Kev Quirk

This post is more than three years old so may contain incorrect information, or opinions I no longer hold.

How Plus Addressing Can Prevent Spam

09 Dec 2018 | ~3 minute read

I noticed recently that I appear to be getting a lot more spam to my mailbox than normal. I don’t usually share my email address if I can help it, so wasn’t sure what was happening. Some digging was required.

It quickly became apparent that most of the spam was being delivered to a legacy account that I keep around. According to Have I Been Pwned, the email was included in the recent Apollo data breach. Damn.

I’ve talked about why you should own your own domain before, but in this instance having my own domain didn’t offer much advantage. Back then I was using the same email address everywhere, but now I use plus addressing to provide unique email addresses for services I sign up for. So if a site I’m signed for gets popped, I’m still relatively safe from spam.

What is plus addressing?

I’m sure many people reading this post are familiar with alias email addresses – where you have one email address that actually redirects to another. For example, a company could have sales@my-company.com, which routes to individual members of the sales team internally.

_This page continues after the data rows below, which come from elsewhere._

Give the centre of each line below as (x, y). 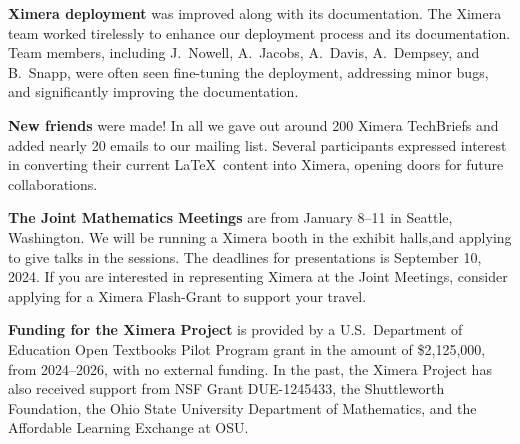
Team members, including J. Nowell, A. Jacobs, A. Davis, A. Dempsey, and (244, 52)
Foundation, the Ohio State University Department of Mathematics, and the (242, 407)
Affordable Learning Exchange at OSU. (128, 427)
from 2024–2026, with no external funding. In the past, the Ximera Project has (250, 368)
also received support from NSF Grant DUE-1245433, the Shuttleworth (226, 388)
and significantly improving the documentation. (153, 91)
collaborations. (53, 183)
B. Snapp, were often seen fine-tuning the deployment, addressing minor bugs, (248, 71)

Plus addressing is a similar technology, except it allows you to use what are effectively alias email addresses without having to actually configure them.

For example, if my email address is kevquirk@fakemail.com and I’m signing up for a new Spotify account, I could enter kevquirk+spotify@fakemail.com and mail sent to that address will be delivered to my inbox.

Here are some links that show how you can use plus addressing with common email services:

Basically, these services are configured to ignore anything that comes after the “+” and deliver the mail to your inbox.

So how can this prevent spam?

We all know not to use crap passwords and to make sure they’re unique to every account. Using plus addresses effectively does the same thing for your email address.

A plus address is obviously very simple to guess, and won’t add any extra security when it comes to authentication. But what it does do is give you a way of putting your online accounts into email silos.

So if Spotify were compromised and my kevquirk+spotify@fakemail.com address was added to a bunch of spam lists (like my old address has been), it would be trivial for me to identify where the breach has stemmed from. I can then setup a rule to auto-delete any mail sent to that address, then update my Spotify account to another plus address.

Ipso facto – you will get a lot less spam and have more control over your email.

Plus addresses also allow you to easily add rules to your incoming mail so it’s automatically sorted on delivery. If you’re anything like me, you will get a lot of mail, so I use rules to sort my mail into different folders when it’s delivered. Using plus addresses makes this process very simple as I can filter on the “to” address.

Plus addresses are easy to use, yet very powerful. Unfortunately I didn’t have any plus addresses on my old email address, but since I don’t really use it anymore I’m going to route the mail to another mailbox. That way I can still use that email address if I need to.